Successful Small Caps: Thus far, fast-growing profitable companies or those nearing profitability in rapidly expanding markets have thrived. Once a rate cut occurs, investors can also consider unprofitable companies with strong 2025 revenue growth potential as they pose limited near-term earnings risk due to no earnings, and benefit from lower rates which reduces financing costs and enhances valuations.

Market Rotation: Growing expectations for the first rate cut will drive a rotation from large technology companies, with already expanded multiples, into the broader market, including small caps and biotechs, where the potential for multiple expansion is higher, as discussed in our last report.

Outlook: We anticipate a stronger third quarter for small cap stocks, aided by an easing Fed policy. We expect a Fed rate cut in September, followed by at least one more in November or December. A rally pause in October due to election uncertainty is likely, with a resumption in the final months. Key factors include Fed rate cuts and continued economic growth supported by these cuts.

What are IJR and IWM?

These are two small cap industry-focused ETFs that track their respective indexes and offer a way to acquire broad industry exposure, as the interest rate cycle changes.

iShares Core S&P Small-Cap ETF (IJR): This ETF tracks the S&P Small Cap 600 Index, which comprises about 602 small-cap U.S. companies. As of June, the median market cap was $1.8 billion, the average was $2.1 billion, and the largest holding had a market cap of $9 billion. The last closing price of IJR was $111.29.

iShares Russell 2000 ETF (IWM): This ETF tracks the Russell 2000 Index, measuring the performance of the 2,000 smallest companies in the Russell 3000 Index. As of June, the median market cap was $0.9 billion, the average was $4.5 billion, and the largest holding had a market cap of $47 billion. The last closing price of IWM was $213.14.

Below is a table of the top ten holdings for IJR and IWM, as of July 12, 2024.

Conclusion

In our January outlook, we noted that the first half posed risks for small caps, while the second half could be better. We believe small caps have an opportunity to rally in the second half as the environment turns more favorable with rising expectations of a rate cut in September.

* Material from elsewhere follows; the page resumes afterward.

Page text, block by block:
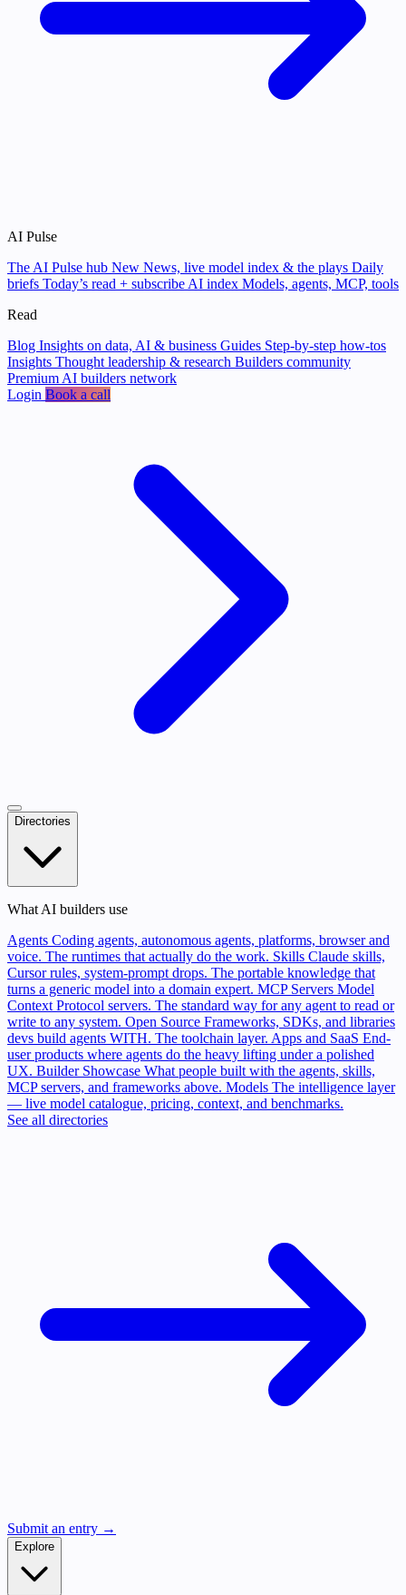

Timely rate cuts can steady the economy and prevent a significant slowdown. The primary risk for small caps in the second half is data indicating a continuing slowdown without timely and frequent rate cuts by the Fed. Small caps in defensive sectors like healthcare can benefit from lower rates and be more resilient if economic growth slows.

We had anticipated a 15% rise in small cap indexes in our 2024 outlook, contingent on no slowdown and five rate cuts. We believe a 10% to 15% increase is still possible with one to three rate cuts this year.

In an environment of steady growth and an upcoming rate cut, investors will have a broader choice of attractive small caps. The ETFs of the S&P Small Cap 600 (IJR) and the Russell 2000 (IWM) offer diversified exposure, reducing the speculative risk inherent in the segment.

There are many promising small cap companies, some of which may already be part of the Prudent Small Cap model portfolio, including TransMedics (TMDX), Modine Manufacturing (MOD), Procept BioRobotics (PRCT), CECO Environmental (CECO), Aspen Aerogels (ASPN), CareDx (CDNA), Twist Bioscience (TWST), RxSight (RXST), Alpha & Omega Semiconductor (AOSL), GeneDx Holdings (WGS), American Superconductor (AMSC), Hims & Hers Health (HIMS), Vertex (VERX), Pulse Biosciences (PLSE), Axcelis Technologies (ACLS), Enovix (ENVX), Cellebrite (CLBT), and Redwire (RDW).

Investors should conduct due diligence and understand the risks in speculative market segments like small caps.